This weekend I will celebrate my 4th Mother’s day. Dom was just 4 months old that first year. I knew very little about being a mom and admittedly know even less now two children later.
It’s amazing how time and children can strip away the knowledge you thought you had about being a parent.
Although my understanding of parenting has shrunk, my heart has most definitely grown.
I liken it to the Grinch at the end of the story. His heart grew three sizes when he experienced real love extended by those sweet little Who-Villagers.
My heart seems to grow every time I hear my son shout: “The sun is awake!”
It stretches each moment as my koala baby girl clings tightly to me as she straddles my left hip.
And it swells when my children laugh.
A few weeks ago, I witnessed my son’s first exposure to bullying. My momma bear claws came out, my blood literally boiled and I wanted to cry. I actually did. I never knew that I could love so fiercely.

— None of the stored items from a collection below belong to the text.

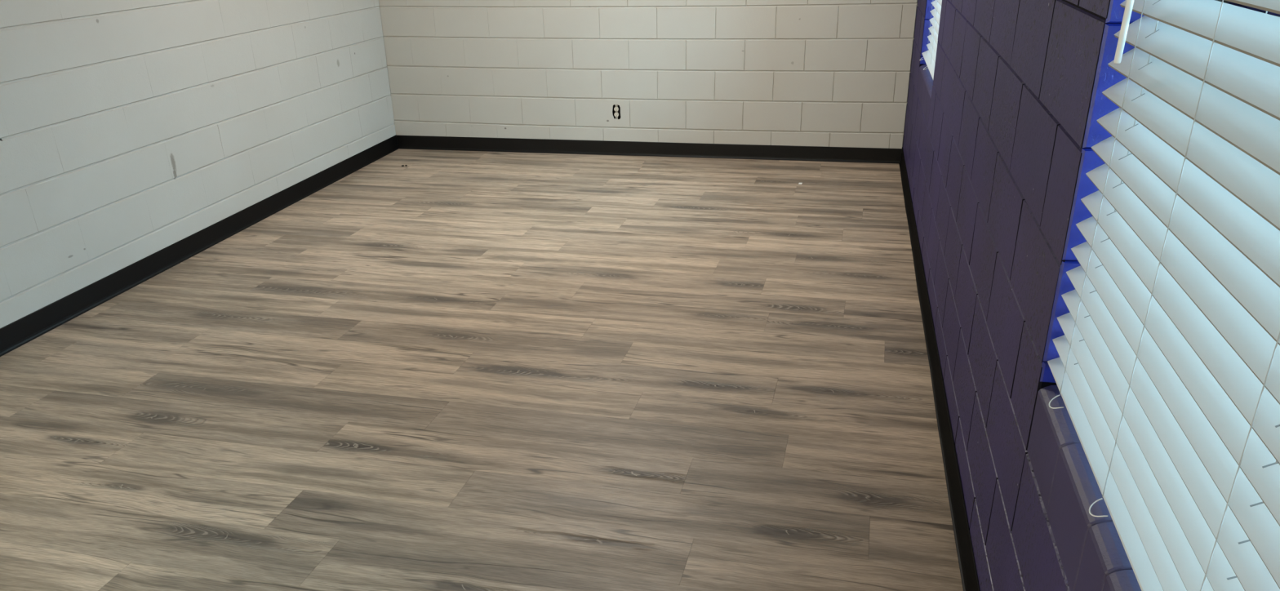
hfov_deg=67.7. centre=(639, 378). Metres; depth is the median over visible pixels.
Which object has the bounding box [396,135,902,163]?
baseboard
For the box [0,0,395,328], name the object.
wall
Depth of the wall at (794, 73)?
6.69 m
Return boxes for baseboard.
[0,134,398,356]
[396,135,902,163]
[898,146,979,590]
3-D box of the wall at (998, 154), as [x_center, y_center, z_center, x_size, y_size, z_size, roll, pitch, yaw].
[0.949,-0.770,1.939,0.201,2.845,9.206,4,27,11]
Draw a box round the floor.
[0,148,963,590]
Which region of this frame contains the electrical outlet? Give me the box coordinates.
[612,104,620,119]
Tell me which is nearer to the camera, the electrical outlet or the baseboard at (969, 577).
the baseboard at (969, 577)
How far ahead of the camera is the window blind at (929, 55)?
5.16 m
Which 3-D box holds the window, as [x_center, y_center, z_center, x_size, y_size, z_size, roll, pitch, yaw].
[0.795,-0.322,1.078,0.040,1.253,1.040,4,27,11]
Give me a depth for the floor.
3.50 m
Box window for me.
[1216,0,1279,17]
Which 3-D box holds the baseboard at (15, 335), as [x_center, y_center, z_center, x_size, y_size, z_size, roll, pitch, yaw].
[-2.770,0.137,3.357,0.013,0.104,8.998,4,27,11]
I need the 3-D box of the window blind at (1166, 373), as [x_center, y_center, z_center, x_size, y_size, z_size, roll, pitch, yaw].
[0.670,-0.348,1.107,0.085,1.228,1.034,4,27,11]
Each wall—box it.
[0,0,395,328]
[378,0,917,158]
[902,0,1143,590]
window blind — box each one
[919,0,942,79]
[1047,0,1279,590]
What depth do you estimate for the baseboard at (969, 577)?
3.18 m

All this love growing within me.
Even as I type this my son has his arms wrapped around me in an awkward choke hold that translates in his 3 year old language as: “I love you mommy” and it’s uncomfortable and breathing seems to be optional but my heart is growing, ever increasing in size this very moment.

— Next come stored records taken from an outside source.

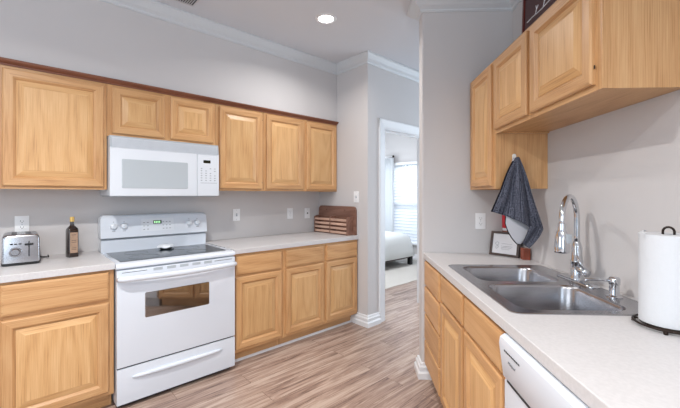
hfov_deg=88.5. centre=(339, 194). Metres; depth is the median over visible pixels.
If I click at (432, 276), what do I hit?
base cabinet
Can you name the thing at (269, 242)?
countertop
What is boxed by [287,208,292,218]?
wall outlet
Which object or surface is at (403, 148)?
wall
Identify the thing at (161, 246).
spoon rest
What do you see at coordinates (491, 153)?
upper cabinet
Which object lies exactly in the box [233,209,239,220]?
light switch
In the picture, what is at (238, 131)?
upper cabinet
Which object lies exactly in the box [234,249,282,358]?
base cabinet
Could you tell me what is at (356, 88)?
wall
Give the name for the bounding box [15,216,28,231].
wall outlet
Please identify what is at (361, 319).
baseboard
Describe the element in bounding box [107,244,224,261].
glass cooktop
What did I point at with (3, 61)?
trim
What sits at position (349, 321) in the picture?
trim
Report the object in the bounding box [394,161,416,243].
window blind
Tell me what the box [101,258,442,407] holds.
floor
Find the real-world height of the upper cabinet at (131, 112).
0.393 m
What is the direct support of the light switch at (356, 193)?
attached to the wall at (356, 88)
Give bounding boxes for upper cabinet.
[0,64,106,189]
[107,84,214,144]
[215,104,262,190]
[263,112,336,191]
[470,59,547,189]
[493,0,679,133]
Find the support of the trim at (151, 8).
attached to the wall at (94, 37)
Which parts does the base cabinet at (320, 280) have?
drawer, door, raised panel, drawer, door, raised panel
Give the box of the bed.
[385,231,413,264]
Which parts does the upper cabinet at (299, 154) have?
door, raised panel, door, raised panel
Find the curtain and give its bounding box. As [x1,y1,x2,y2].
[385,158,393,231]
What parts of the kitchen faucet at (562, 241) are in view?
spout, deck plate, lever handle
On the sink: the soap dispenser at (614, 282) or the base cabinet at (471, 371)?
the soap dispenser at (614, 282)
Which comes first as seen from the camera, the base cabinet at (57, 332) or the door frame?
the base cabinet at (57, 332)
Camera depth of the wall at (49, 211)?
2.85 m
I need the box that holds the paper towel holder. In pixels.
[631,226,679,334]
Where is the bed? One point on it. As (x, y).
(398, 246)
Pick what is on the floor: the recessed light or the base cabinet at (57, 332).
the base cabinet at (57, 332)
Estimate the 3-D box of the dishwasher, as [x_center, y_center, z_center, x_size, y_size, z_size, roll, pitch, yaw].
[0.848,0.900,0.874,0.640,0.866,0.598,0,0,2]
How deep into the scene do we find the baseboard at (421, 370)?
2.54 m
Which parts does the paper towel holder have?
rod
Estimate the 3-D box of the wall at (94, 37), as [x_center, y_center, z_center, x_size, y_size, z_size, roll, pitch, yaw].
[-2.272,-1.113,2.022,5.809,0.612,0.305,0,0,-43]
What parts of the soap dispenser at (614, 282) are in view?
pump spout
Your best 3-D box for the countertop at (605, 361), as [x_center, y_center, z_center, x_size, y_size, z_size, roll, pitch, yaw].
[0.854,0.440,0.605,0.644,0.038,3.876,0,0,2]
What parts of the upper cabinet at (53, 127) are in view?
raised panel
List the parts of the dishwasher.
door
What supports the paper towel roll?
on the paper towel holder
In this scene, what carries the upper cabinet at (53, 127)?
attached to the wall at (49, 211)
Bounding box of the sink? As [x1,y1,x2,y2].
[448,264,637,315]
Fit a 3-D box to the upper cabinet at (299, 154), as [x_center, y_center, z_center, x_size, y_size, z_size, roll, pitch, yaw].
[-0.471,-0.421,3.674,0.920,0.768,0.323,0,0,-43]
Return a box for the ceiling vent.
[175,0,198,6]
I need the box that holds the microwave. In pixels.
[100,135,218,196]
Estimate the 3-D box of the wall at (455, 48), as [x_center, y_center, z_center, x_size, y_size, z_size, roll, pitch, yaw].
[0.929,-0.043,2.601,0.654,2.755,0.115,0,0,2]
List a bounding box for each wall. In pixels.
[0,0,336,121]
[0,189,318,259]
[319,64,375,315]
[376,67,418,312]
[385,132,416,253]
[419,11,512,361]
[513,0,679,298]
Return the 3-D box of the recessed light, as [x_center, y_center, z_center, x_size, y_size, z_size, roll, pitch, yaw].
[-0.113,-1.416,2.811,0.176,0.008,0.176,0,0,2]
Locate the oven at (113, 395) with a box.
[111,256,229,404]
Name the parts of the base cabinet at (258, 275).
drawer, door, raised panel
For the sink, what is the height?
0.190 m
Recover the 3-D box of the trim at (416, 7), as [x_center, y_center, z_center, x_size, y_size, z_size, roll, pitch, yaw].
[0.805,-1.376,0.506,0.736,0.088,4.474,0,0,2]
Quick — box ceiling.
[154,0,418,70]
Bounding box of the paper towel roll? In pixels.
[637,230,679,329]
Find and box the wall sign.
[522,0,556,32]
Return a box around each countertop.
[0,251,114,282]
[206,231,358,253]
[423,253,679,407]
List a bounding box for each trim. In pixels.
[0,57,338,125]
[99,0,418,82]
[235,320,350,361]
[407,0,521,20]
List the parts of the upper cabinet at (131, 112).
door, raised panel, door, raised panel
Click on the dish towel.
(515, 201)
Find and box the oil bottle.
[66,217,78,257]
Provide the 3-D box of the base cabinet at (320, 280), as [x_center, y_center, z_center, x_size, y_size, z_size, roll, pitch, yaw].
[-0.362,0.897,3.556,0.920,0.876,0.642,0,0,-43]
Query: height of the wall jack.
0.116 m
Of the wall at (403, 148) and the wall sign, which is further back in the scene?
the wall at (403, 148)
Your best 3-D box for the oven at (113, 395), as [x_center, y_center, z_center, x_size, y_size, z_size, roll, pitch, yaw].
[-1.320,0.898,2.657,0.770,0.871,0.635,0,0,-43]
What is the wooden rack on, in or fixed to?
on the countertop at (269, 242)
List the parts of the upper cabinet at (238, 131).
raised panel
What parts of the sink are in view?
bowl, bowl
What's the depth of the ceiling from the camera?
2.91 m
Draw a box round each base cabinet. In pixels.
[0,269,113,407]
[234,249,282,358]
[278,239,356,344]
[425,261,442,396]
[440,276,505,407]
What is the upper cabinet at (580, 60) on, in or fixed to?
attached to the wall at (621, 167)
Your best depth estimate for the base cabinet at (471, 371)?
1.58 m
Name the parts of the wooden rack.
panel, panel, panel
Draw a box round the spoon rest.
[156,243,173,248]
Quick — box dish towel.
[491,157,542,247]
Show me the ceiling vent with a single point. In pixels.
(192, 3)
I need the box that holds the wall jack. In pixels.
[305,208,309,217]
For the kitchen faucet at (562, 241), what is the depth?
1.64 m
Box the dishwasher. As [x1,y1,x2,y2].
[499,333,589,407]
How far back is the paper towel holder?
1.09 m
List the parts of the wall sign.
sign frame
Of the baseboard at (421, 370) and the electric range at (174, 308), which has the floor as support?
the electric range at (174, 308)
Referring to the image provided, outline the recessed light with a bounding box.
[315,13,336,23]
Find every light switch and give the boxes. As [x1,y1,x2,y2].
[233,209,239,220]
[354,191,358,201]
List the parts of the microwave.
door, control panel
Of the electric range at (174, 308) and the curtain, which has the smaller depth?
the electric range at (174, 308)
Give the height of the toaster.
0.182 m
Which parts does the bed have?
leg
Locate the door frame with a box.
[379,118,418,321]
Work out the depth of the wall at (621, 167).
1.54 m
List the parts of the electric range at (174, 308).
control knob, control knob, control panel, storage drawer, oven door, door handle, drawer pull
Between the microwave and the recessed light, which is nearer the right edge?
the recessed light
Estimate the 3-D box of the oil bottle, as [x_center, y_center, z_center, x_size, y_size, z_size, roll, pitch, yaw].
[-1.824,0.285,2.378,0.060,0.272,0.058,0,0,33]
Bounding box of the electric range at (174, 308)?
[98,212,236,407]
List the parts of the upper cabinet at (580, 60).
raised panel, door, frame, raised panel, door
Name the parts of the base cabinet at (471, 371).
raised panel, door, drawer, raised panel, drawer, door
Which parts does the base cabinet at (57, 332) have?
drawer, raised panel
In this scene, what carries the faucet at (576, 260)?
on the kitchen faucet at (562, 241)
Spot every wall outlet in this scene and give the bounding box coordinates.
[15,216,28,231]
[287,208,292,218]
[475,213,485,228]
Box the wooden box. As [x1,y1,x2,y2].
[520,248,530,259]
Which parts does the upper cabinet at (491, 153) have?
raised panel, door, frame
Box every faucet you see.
[554,194,599,288]
[569,241,584,280]
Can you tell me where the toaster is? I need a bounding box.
[1,231,48,266]
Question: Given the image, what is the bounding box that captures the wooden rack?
[314,205,356,235]
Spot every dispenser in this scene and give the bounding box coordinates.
[583,276,622,298]
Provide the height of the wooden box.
0.074 m
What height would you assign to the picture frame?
0.167 m
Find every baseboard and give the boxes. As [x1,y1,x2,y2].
[350,312,380,327]
[414,355,431,379]
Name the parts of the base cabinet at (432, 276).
drawer, drawer, drawer, drawer
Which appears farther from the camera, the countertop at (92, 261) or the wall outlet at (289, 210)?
the wall outlet at (289, 210)
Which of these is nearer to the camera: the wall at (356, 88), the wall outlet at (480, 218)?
the wall outlet at (480, 218)
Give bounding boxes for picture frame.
[489,231,519,257]

Being a mom isn’t glamorous.
A shower in private and brushing my teeth first thing becomes a luxury I rarely enjoy. Fixing my hair, doing my make up, having clothes that aren’t wrinkled all on the same day? That’s a rare treat.
But I wouldn’t trade all the designer jeans, the most stunning hairstyles, or finely manicured nails for this love that grows ever larger, stronger and fiercer day by day.
Dominic Truth and Charlotte Leigh, you are the reason I bear the prestigious title of Mommy and I love you big as the world!